▶ _The input_
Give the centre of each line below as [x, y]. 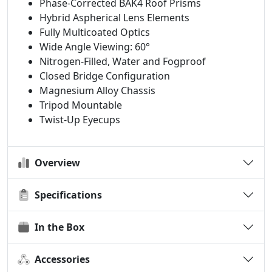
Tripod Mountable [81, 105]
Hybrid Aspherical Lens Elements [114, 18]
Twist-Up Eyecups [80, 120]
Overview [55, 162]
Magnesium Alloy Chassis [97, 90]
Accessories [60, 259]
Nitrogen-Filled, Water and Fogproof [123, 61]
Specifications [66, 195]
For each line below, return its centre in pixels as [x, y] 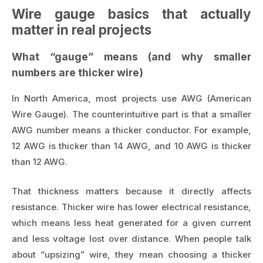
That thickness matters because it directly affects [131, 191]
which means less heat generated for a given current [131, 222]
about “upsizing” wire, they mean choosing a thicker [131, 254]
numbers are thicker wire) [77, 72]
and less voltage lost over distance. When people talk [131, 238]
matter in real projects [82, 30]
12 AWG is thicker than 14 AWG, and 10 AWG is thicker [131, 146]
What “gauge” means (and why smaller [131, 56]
...
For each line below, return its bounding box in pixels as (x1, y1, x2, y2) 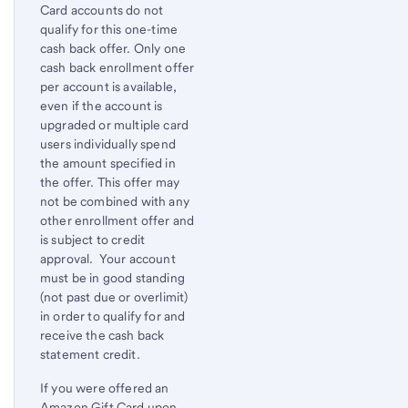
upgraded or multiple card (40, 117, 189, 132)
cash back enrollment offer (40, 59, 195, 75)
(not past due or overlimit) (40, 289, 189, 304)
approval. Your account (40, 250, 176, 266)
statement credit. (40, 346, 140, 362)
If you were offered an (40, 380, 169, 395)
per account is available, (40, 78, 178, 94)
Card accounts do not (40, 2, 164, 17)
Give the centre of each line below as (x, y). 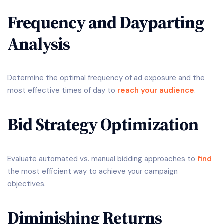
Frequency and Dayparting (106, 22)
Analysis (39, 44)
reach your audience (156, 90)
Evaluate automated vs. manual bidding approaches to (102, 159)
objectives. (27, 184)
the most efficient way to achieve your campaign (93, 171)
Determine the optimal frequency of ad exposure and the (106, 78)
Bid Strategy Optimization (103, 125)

▶ _Task goal_
Could you return every line from the entries above in which the string "wire" occurs?

▶ _Solution for this task_
about “upsizing” wire, they mean choosing a thicker [131, 254]
numbers are thicker wire) [77, 72]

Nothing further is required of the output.